__EXERCISE DETAILS__
Please write out all the entries exactly, without the pictures.

-- THE DATA follows --

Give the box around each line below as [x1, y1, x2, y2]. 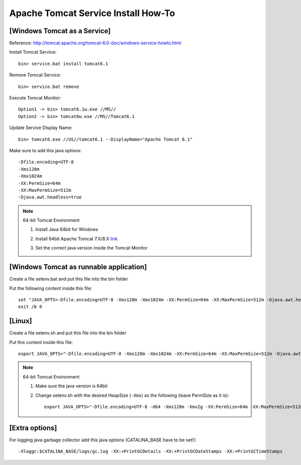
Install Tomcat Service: [9, 49, 57, 55]
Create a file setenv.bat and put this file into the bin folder [9, 276, 128, 282]
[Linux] [9, 317, 32, 325]
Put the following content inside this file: [9, 285, 92, 291]
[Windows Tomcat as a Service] [9, 27, 111, 35]
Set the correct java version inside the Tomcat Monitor [35, 245, 148, 251]
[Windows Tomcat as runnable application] [9, 263, 147, 271]
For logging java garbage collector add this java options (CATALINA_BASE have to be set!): [9, 437, 197, 443]

-- THE DATA concluded --

__RESULT OF THIS EXERCISE__
Give the box around each line below as [x1, y1, x2, y2]. 
Install Tomcat Service: [9, 49, 57, 55]
Create a file setenv.bat and put this file into the bin folder [9, 276, 128, 282]
[Linux] [9, 317, 32, 325]
Put the following content inside this file: [9, 285, 92, 291]
[Windows Tomcat as a Service] [9, 27, 111, 35]
Set the correct java version inside the Tomcat Monitor [35, 245, 148, 251]
[Windows Tomcat as runnable application] [9, 263, 147, 271]
For logging java garbage collector add this java options (CATALINA_BASE have to be set!): [9, 437, 197, 443]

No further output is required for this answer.